June 17 – An Air France personnel strike begins.

June 18 – CIA chief William Raborn resigns; Richard Helms becomes his successor.

June 20 – French President Charles de Gaulle starts his visit to the Soviet Union.

June 21 – Opposition leader Arthur Calwell is shot after attending a political meeting in Mosman, Sydney, Australia.

June 27

Frank Zappa and The Mothers of Invention‘s debut album, Freak Out!, is released. It is an initial failure, but gains a massive cult following in subsequent years.

The gothic soap opera Dark Shadows premieres on ABC.

June 28 – In Argentina, a junta calling itself Revolución Argentina deposes president Arturo Umberto Illia in a coup, and appoints General Juan Carlos Onganía to lead.

June 29

Juan Carlos Onganía comes to power in “Argentine Revolution” coup d’état.

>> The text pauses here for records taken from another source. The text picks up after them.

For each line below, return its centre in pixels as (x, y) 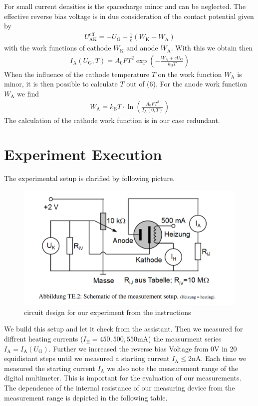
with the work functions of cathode (58, 48)
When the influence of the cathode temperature (77, 74)
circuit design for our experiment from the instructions (108, 312)
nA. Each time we (219, 358)
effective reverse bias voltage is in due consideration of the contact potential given (129, 16)
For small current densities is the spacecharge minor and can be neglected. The (125, 6)
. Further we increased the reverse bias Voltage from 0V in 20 (143, 348)
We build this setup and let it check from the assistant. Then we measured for (124, 329)

A sailors’ strike, organised by the National Union of Seamen, ends in the United Kingdom.

Vietnam War: U.S. planes begin bombing Hanoi and Haiphong.

June 30

France formally leaves NATO.

The National Organization for Women (NOW) is founded in Washington, D.C.

July

July – British gangster Charlie Richardson is arrested by police and sentenced to 25 years in prison in the following year for his part in the Torture Gang assaults.

July 1 – Joaquín Balaguer becomes president of the Dominican Republic.

July 3

31 people are arrested when a demonstration by approximately 4,000 anti-Vietnam War protesters in front of the U.S. Embassy in London’s Grosvenor Square turns violent

René Barrientos is elected president of Bolivia.

July 4

North Vietnam declares general mobilization.

American President Lyndon B. Johnson signs the Freedom of Information Act, which goes into effect the following year.

Congress of Racial Equality (CORE) endorses goal of Black Power at well attended convention in Baltimore. Martin Luther King, Jr., and Roy Wilkins criticize this declaration.

July 6 – Malawi becomes a republic.

July 7 – A Warsaw Pact conference ends with a promise to support North Vietnam.

July 8 – King Mwambutsa IV Bangiriceng of Burundi is deposed by his son Ntare V, who is in turn deposed by prime minister Michel Micombero.